Proof of Convexity Using Quasiconvexity Suppose $f_{1}, \ldots, f_{n},~n\geq 3$, are continuously differentiable functions defined on $\mathbb{R}$ such that for each $i\in \{1,\ldots,n\}$, we have:
(i) $f_{i}(v_{i}^{0})=0$ and $f_{i}^{'}(v_{i}^{0})=0$, $v_{i}^{0}\in \mathbb{R}$
(ii) the function $F:\mathbb{R}^{n}\rightarrow\mathbb{R}$ defined by
\begin{eqnarray}
F(\textbf{v})=\sum\limits_{i=1}^{n} f_{i}(v_{i}),~\textbf{v}=(v_{1},\ldots,v_{n})^{T},~ v_{i}\in \mathbb{R}
\end{eqnarray}
is nonnegative and strictly quasiconvex on $\mathbb{R}$, i.e., for any $\textbf{v},\textbf{v}^{'}\in \mathbb{R}^{n},~\textbf{v}\neq\textbf{v}^{'}$, and any $0<\alpha<1$, we have 
\begin{eqnarray}
F(\alpha\textbf{v}+(1-\alpha)\textbf{v}^{'})<\max(F(\textbf{v}),F(\textbf{v}^{'})).
\end{eqnarray}
Show that $f_{i}$, $1\leq i\leq n$, have to necessarily be convex.

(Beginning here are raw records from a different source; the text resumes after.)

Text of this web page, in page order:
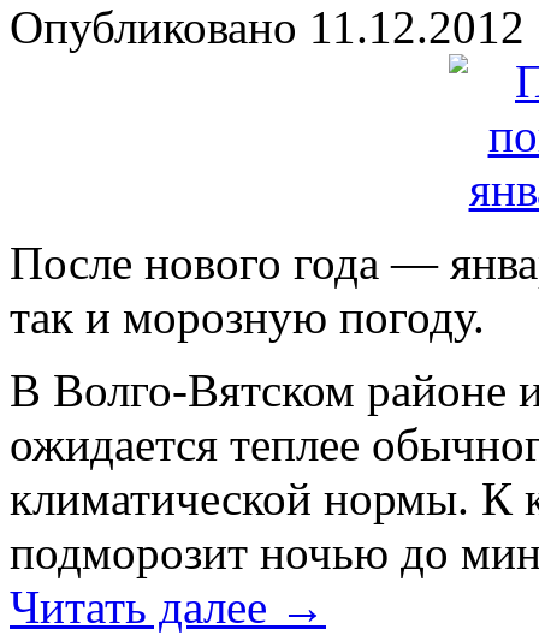
Опубликовано 11.12.2012
После нового года —
так и морозную погоду.
В Волго-Вятском районе
ожидается теплее
климатической нормы. К
подморозит ночью до
Читать далее →

I started by taking $\textbf{v}=(v,v_{2}^{0},\ldots,v_{n}^{0})^{T}$ and $\textbf{v}^{'}=(v^{'},v_{2}^{0},\ldots,v_{n}^{0})^{T}$, $v\neq v^{'}$, and using these in the quasiconvex relation for $F$, but could not proceed far.
Can someone please provide a proof of this?
 A: I don't think that $f_i,\;1\leq i\leq n$, have to be convex. Maybe this helps:
Let's choose
$$f_1(x)=1-e^{-x^2},\;x\in\mathbb{R},$$
$$f_i\equiv 0,\; \;2\leq i\leq n.$$
All the $f$ are differentiable and clearly satisfies condition (i) in zero. Now, as they are non negative and strictly quasiconvex (in the graph of the function $f_1$ it is pretty clear, but of course it must be proven), the function
$$F(\textbf{v})=\sum\limits_{i=1}^n{f_i(v_i)}=f_1(v_1),$$
satisfies (ii). But $f_1$ is not a convex functions.
$\textbf{Additional}$: I think that for $f_i$ to be convex and with your start in the proof, then it must be truth that if a differentiable function $F$ non negative and strictly quasiconvex have a common zero with its derivative, then $F$ is convex, but it is not.
A: I don't quite have the whole proof but I think I am close.
We know already (using the reasoning you had at the bottom) that each $f_i$ must be quasiconvex and non-negative as well (otherwise you could force $F$ to have a negative value).
So now the only question is are the functions psuedoconvex (strictly quasiconvex and continuously differenentiable) and not convex?  Well the best way I could figure out to do it is proof by contradiction.  Lets assume at least one of the functions $f_k$ is pseudoconvex but not convex.
Then there must be at least an $x$ and $y$ and $\alpha^*$ where $f_k(\alpha^* x + (1-\alpha^*) y) = f(v^*) > \alpha^* f_k(x) + (1-\alpha^*) f_k(y)$.  Now note that without loss of generality we can have $x = v_k^0$ and $y = \alpha^* x + (1-\alpha^*) y + \epsilon$ where $\epsilon$ is really small. Basically I am just squeezing $y$ closer to our special point and then adjusting $\alpha^*$ appropriately.
Now we consider $F(\alpha^* v + (1-\alpha^*) v')$ where $v = (v^-_1,\ldots,v_k^0,\ldots,v_n^-)$ and $v' = (v_1^+,\ldots,y,\ldots,v_n^+)$.  If we pick our $v_i^-$ and $v_i^+$ right then we can get that $F$ isn't strictly quasiconvex which is the contradiction we need to finish the proof.
$F(\alpha^* v + (1-\alpha^*) v') > F(v)$ if we just make each $v_i^-$ close enough to $v_i^0$.  Now I want to say that we can choose $v_i^+$ so that $F(\alpha^* v + (1-\alpha^*) v') > F(v')$ then we would be done.
Note: Since we know the functions are pseudoconvex then the global minimum has to be at each $v^0_i$ for the respective function. That is why we are choosing values around each $v^0_i$ because we know we can get arbitrarily small function values around those points i.e. we can pick $v_i^-$ so that $f(v_i^-)$ is very small.